Its going to rain at our place on this weekend and this spice will keep us warm and cozy for the day.
1 Small Red Apple (About 2/3 cup peeled and chopped apple)
2 tbsp Reduced fat Peanut butter
1/2 tsp mustard seeds
1/2 tsp fenugreek seeds
2 Dry Red chillies
2 Serrano peppers (You may use 1 to keep the spice level little less)
Salt to taste
A pinch of turmeric powder
1 Lemon sized Tamarind
1 tbsp chopped Cilantro (Coriander Leaves)
1. Soak tamarind in some hot water. Heat a pan with a tsp of oil, add mustard, fenugreek, red and green chillies and fry them until they become brown in color with a pinch of hing (Asafoetida). Let it cool.

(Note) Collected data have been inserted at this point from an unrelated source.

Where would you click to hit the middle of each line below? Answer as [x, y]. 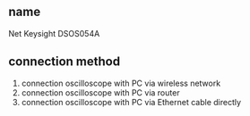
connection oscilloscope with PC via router [100, 92]
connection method [65, 62]
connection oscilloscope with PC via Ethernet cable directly [131, 102]
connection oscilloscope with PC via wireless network [121, 83]
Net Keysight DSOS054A [54, 33]
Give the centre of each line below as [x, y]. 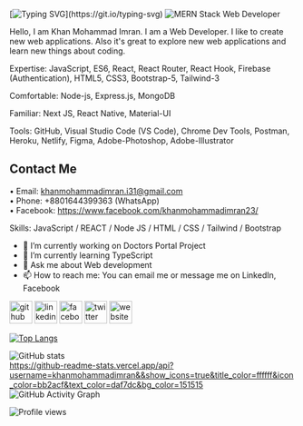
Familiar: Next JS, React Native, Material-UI [90, 113]
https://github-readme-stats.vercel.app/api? [92, 365]
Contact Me [43, 169]
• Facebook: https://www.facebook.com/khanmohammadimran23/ [134, 210]
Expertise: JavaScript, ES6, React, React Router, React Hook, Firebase [140, 69]
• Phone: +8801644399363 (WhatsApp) [85, 201]
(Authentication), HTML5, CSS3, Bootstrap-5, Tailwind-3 [115, 78]
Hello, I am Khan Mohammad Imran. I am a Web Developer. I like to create [147, 31]
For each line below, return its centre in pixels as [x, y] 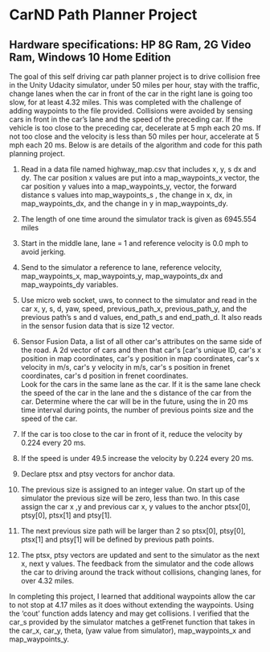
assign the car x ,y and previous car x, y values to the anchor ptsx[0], [135, 507]
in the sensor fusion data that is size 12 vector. [98, 326]
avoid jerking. [43, 252]
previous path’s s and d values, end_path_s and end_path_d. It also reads [141, 317]
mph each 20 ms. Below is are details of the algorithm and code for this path [136, 145]
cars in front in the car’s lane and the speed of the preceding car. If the [126, 119]
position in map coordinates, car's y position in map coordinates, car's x [140, 359]
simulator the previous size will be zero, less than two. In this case [130, 498]
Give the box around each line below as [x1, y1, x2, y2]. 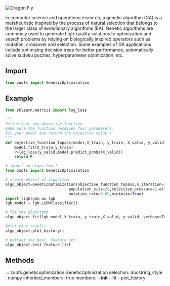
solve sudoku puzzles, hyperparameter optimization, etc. [5, 52, 124, 58]
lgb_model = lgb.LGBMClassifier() [5, 201, 78, 206]
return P [14, 154, 33, 159]
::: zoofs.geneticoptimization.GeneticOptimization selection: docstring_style [5, 269, 163, 275]
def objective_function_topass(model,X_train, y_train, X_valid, [5, 140, 146, 145]
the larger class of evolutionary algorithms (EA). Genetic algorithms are [5, 25, 153, 31]
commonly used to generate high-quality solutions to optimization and [5, 31, 152, 36]
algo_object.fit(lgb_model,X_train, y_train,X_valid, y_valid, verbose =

2. Take them into a mixie jar or blender. In the same pan heat a tsp of oil and add chopped apple. Cook apple until it becomes tender. Add peanut butter and extracted tamarind pulp to the apple and stir until the peanut butter melts.3. Remove from the stove and let it cool. In the mean time blend the above chillies and seeds mixture with some salt and a pinch of turmeric into smooth paste. To this add the apple, peanut butter mixture, chopped cilantro and blend till everything comes together.
Ingredients for Dosa:
1/4 cup Sabudana (Tapioca)
1/4 cup Atukulu (Rice Flakes)
1 cup Rice
1/4 tsp Fenugreek seeds
1 Small Serrano Pepper
1 1/2 tsp Cumin Seeds
3-4 Curry leaves
1 Small onion
1 tbsp Chopped coriander leaves (Cilantro)
1. Soak Sabudana, Atukulu and Fenugreek seeds in a bowl with some buttermilk for about 4 hours. At the same time soak rice in another bowl with plenty of water for 4 hours.
2. Grind them into a smooth paste. To that add salt, cumin seeds, very finely chopped serrano pepper. Leave it aside for overnight to ferment.
3. On the next day, heat a tawa on the stove and pour a big spoon of batter on to it, spread it with the back of the spoon. Sprinkle about a tsp of oil around the dosa. Sprinkle some finely chopped onion and cilantro on the dosa. After 3 min on the first side, gently turn it onto the other side. After 2 min. on the other side, remove onto a plate and serve with apple-peanut butter chutney.